Regarding Ayatollah Al-Najafi’s view of the governorates law that parliament recently approved, his son said: “His viewpoint is to wait for the details of the law’s mechanism and then examine it in depth. Generally speaking, the religious authority said as long as this law protects Iraq’s unity and is against the partitioning of the country and its people, then it is all right.”

On the religious authority’s status and future in Al-Najaf, Sheikh Ali al-Najafi said: “Al-Najaf went through several different roles. There was once a single religious authority, the community’s indisputable leader, like Ayatollah Abu al-Qasim al-Khoei. There was no other prominent voice on the stage. Following his death, periods passed during which groups of clerics appeared and the matter rested with a single authority (Al-Sistani). It is difficult to foretell the authority’s future and as long as there are in the Shiite jurisprudence branches a proviso that authority rests with the most learned, then that proviso prevails.” He added: “Al-Najaf’s religious center is distinguished by the fact that the most learned is the one who becomes prominent. There are competitions all through the student’s studies. The unique one emerges at the start and the lessons in the religious school are open to all. Religious authority is not custodianship or inheritance but a big religious and educational responsibility. One who can issue the fatwa that is closest to the reality and decides the Shariaa rule in the correct way becomes the leader. Not every cleric can be an authority.”

In reply to a question about the religious authority’s boycott of the media, the son of the Najafi religious leader said: “The religious authority’s problem with the media is briefly that most of the world’s media is under the major countries’ control and this is a negative point. The media war has its own uniqueness and there is no media that is absolutely neutral. Therefore the authority fears being exploited or distorted.”

Regarding the proposal for the religious authority to have its own media tools, like a satellite channel and so on, he said: “This is now under consideration and many ideas have been raised about it. There are mechanisms for bringing the authority’s voice and when it wants its voice or any idea to be heard, it is capable of doing so.”

On the Shiite religious authority’s intervention in the elections, Sheikh Ali al-Najafi said: “My father directed the street during the elections for reasons of directing that street to what is good and urged the Sunni brothers to take part in the elections more than the Sunnis did.” He pointed out that the “idea behind forming the Unified Iraqi Coalition was to include all the Iraqi communities and races. We are not responsible for the mistakes of those who made mistakes in the coalition later on. The authority does not look for a position or material gain but seeks what is best for the Iraqis and the faithful as a whole.” He went on to say: “Terrorism in Iraq has taken several forms. There is the sectarian terrorism, which is the most prominent in the country when the killing is done on the basis of the identity. There is the political terrorism that does not think of a Sunni, Shiite, Christian, Arab, or Kurd and its main concern is to achieve material gains and they take Islam a cloak for them.”

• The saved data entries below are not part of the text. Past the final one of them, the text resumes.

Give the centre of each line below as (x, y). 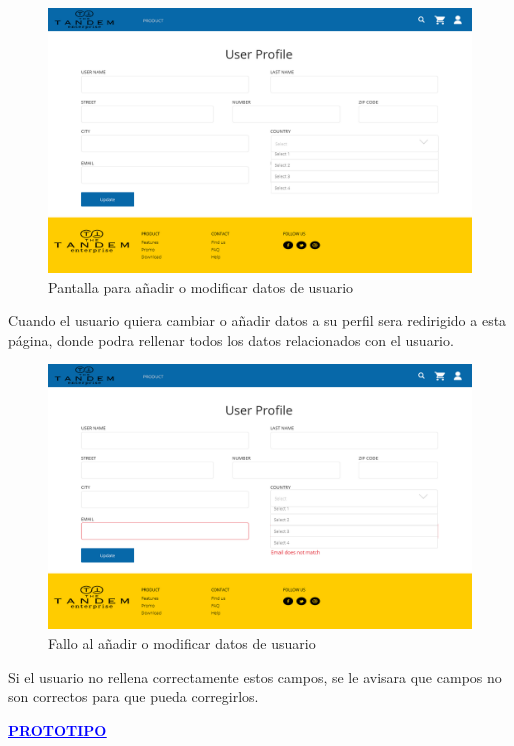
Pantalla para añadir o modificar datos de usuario (201, 286)
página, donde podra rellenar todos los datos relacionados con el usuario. (231, 339)
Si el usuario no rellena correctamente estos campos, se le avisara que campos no (255, 676)
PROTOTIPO (57, 729)
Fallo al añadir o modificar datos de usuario (182, 642)
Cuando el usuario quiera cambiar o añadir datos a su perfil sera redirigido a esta (257, 320)
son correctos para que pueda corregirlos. (133, 696)
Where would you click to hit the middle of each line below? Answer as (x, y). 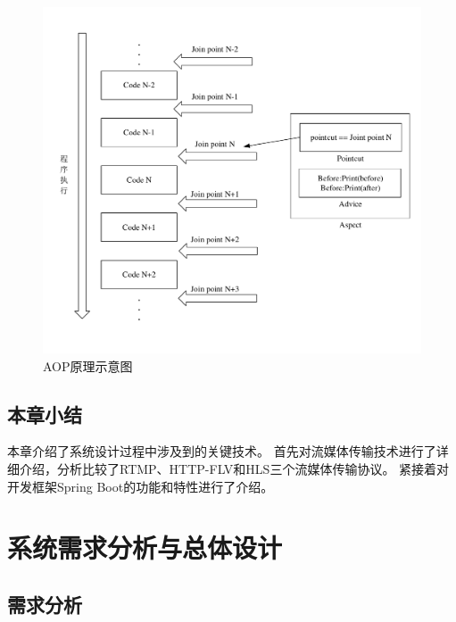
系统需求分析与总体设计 (145, 547)
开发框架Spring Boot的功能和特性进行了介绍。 (141, 486)
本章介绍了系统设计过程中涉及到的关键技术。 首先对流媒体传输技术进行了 (222, 451)
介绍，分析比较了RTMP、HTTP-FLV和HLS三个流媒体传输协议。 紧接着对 (234, 468)
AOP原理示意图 (88, 365)
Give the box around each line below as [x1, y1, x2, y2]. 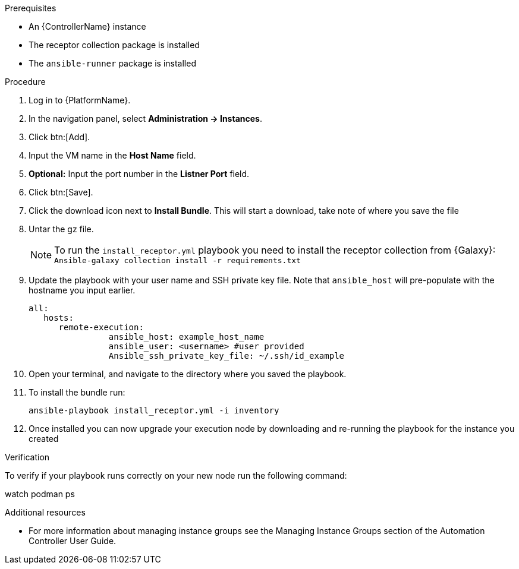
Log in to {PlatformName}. [29, 95, 131, 105]
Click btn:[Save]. [29, 187, 93, 197]
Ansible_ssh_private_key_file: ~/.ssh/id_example [108, 351, 345, 361]
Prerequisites [5, 3, 56, 13]
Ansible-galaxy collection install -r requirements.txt [54, 256, 301, 265]
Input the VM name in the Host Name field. [29, 150, 196, 160]
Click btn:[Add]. [29, 132, 90, 142]
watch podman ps [5, 489, 75, 499]
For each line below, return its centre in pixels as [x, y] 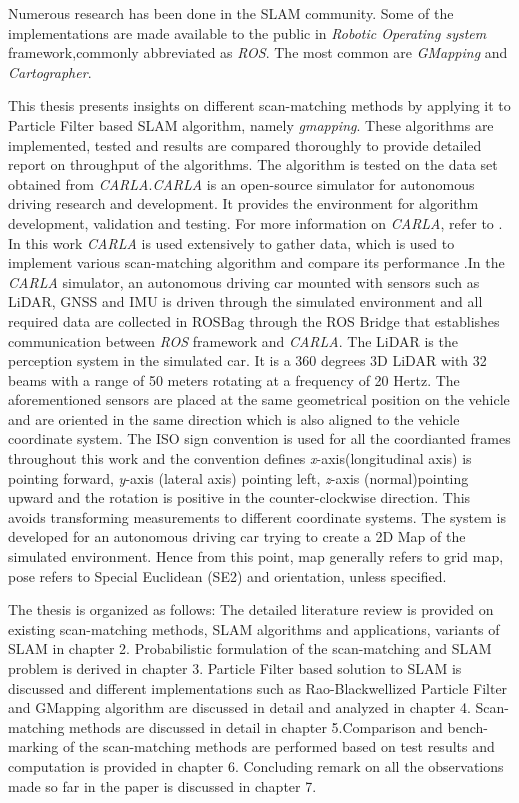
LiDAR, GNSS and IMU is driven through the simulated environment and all [245, 301]
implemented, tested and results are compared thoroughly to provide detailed [245, 144]
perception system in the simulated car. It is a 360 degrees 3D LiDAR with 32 [247, 360]
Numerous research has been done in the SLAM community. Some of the [231, 13]
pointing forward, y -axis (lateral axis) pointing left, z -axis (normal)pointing [238, 477]
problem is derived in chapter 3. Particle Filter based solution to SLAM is [235, 668]
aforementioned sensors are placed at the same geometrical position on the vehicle [259, 399]
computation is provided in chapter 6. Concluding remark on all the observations [256, 765]
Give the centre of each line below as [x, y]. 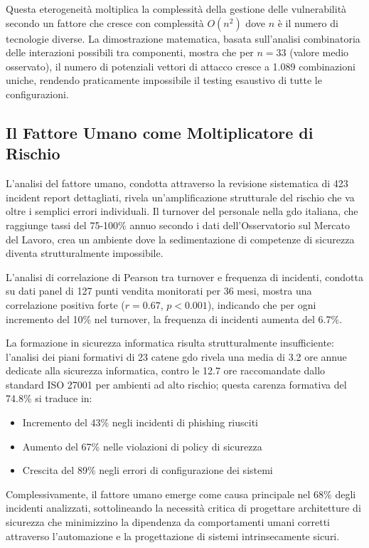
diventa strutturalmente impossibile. [85, 253]
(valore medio [319, 52]
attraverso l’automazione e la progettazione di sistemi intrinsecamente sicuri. [173, 536]
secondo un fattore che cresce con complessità [105, 22]
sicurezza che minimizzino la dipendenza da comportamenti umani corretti [168, 522]
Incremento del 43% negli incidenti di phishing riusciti [140, 422]
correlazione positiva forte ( [65, 304]
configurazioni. [37, 94]
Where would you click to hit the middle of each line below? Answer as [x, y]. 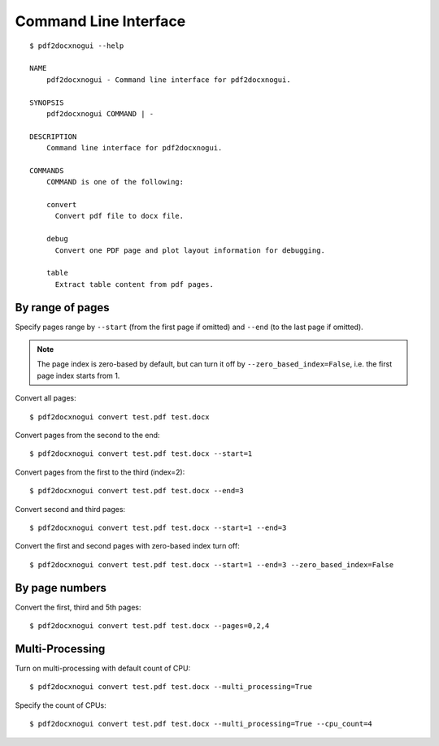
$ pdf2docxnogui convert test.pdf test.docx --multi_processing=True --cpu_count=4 [201, 724]
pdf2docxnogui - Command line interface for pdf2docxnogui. [169, 80]
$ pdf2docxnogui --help [77, 46]
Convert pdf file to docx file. [120, 216]
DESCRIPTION [53, 137]
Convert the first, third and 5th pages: [78, 607]
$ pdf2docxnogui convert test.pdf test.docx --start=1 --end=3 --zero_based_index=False [212, 564]
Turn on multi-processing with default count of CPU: [103, 668]
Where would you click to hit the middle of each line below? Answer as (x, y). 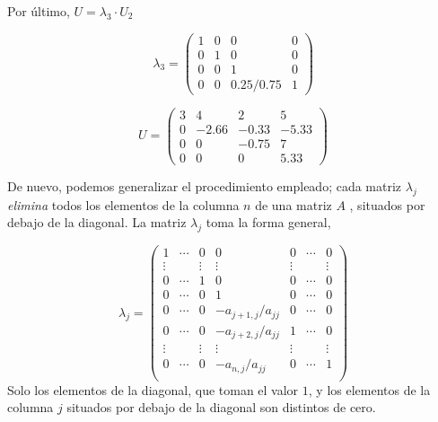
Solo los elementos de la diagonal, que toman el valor (153, 389)
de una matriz (293, 204)
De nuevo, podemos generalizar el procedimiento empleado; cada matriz (205, 185)
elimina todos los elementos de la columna (123, 204)
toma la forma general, (268, 222)
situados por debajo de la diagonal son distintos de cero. (221, 407)
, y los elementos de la (369, 389)
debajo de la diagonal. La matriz (97, 222)
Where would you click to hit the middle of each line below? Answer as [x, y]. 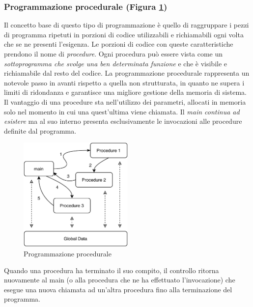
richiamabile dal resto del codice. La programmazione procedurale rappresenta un [127, 73]
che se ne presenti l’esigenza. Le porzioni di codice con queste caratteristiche [119, 44]
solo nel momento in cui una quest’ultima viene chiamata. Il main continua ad [122, 111]
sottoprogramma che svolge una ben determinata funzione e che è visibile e [116, 63]
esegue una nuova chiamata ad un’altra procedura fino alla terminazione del [118, 289]
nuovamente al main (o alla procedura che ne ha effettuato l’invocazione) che [120, 280]
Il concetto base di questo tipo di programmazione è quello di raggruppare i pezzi [126, 25]
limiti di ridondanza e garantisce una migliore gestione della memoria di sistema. [125, 92]
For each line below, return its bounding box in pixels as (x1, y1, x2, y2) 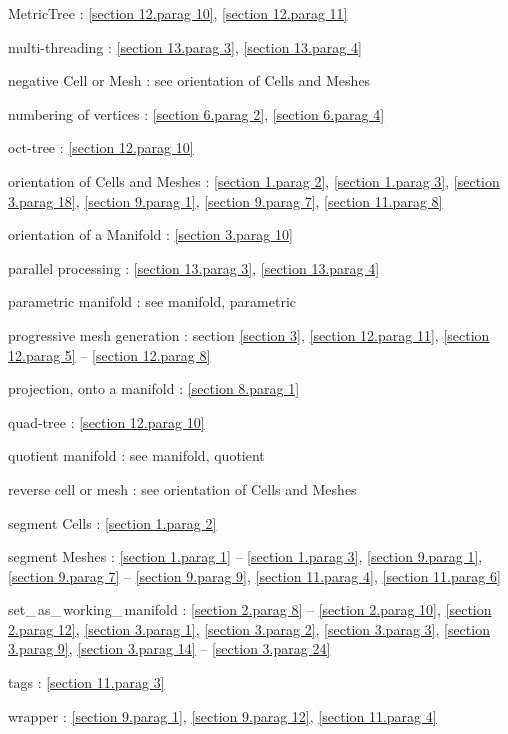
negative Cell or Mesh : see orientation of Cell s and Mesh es (8, 70, 371, 91)
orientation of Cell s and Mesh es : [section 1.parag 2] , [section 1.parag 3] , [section (8, 170, 500, 191)
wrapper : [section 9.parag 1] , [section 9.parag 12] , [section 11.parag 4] (8, 705, 437, 726)
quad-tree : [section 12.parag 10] (8, 411, 205, 432)
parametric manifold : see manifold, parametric (8, 291, 297, 312)
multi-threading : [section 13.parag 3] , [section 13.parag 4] (8, 36, 362, 57)
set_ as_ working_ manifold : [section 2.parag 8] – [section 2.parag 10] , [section (8, 599, 492, 620)
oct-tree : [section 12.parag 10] (8, 137, 194, 158)
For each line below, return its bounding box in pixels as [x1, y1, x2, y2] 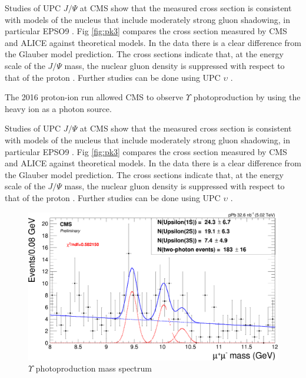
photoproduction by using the [193, 91, 301, 103]
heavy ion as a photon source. [5, 102, 112, 114]
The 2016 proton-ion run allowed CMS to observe [5, 91, 184, 103]
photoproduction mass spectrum [35, 362, 152, 374]
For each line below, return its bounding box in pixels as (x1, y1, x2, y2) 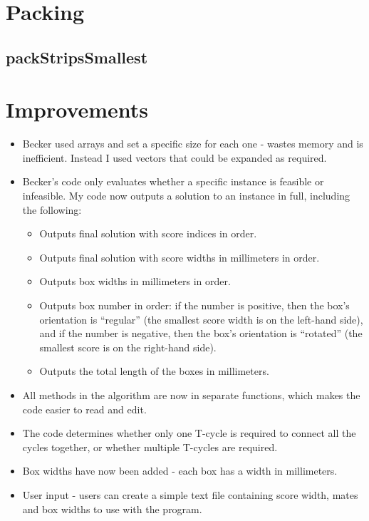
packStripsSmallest (6, 46, 148, 68)
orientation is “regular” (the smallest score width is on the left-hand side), (39, 311, 363, 326)
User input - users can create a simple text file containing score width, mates (22, 487, 358, 502)
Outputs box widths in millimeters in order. (39, 274, 231, 289)
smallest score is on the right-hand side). (39, 339, 217, 354)
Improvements (6, 95, 149, 124)
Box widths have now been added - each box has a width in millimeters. (22, 463, 338, 478)
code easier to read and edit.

He stressed that the “Shiite’s religious authority was and remains independent and the relationship between Iraq’s and Iran’s Shiites is through the community and not a political connection or contact. Politically, Iraq has it own position and cloak and Iran has it own political position and cloak. Najaf is unique as is its religious authority, prestige, and independence. As my father wrote, it is unique by its intellectual diversity and is the mother of all religious schools in the world.”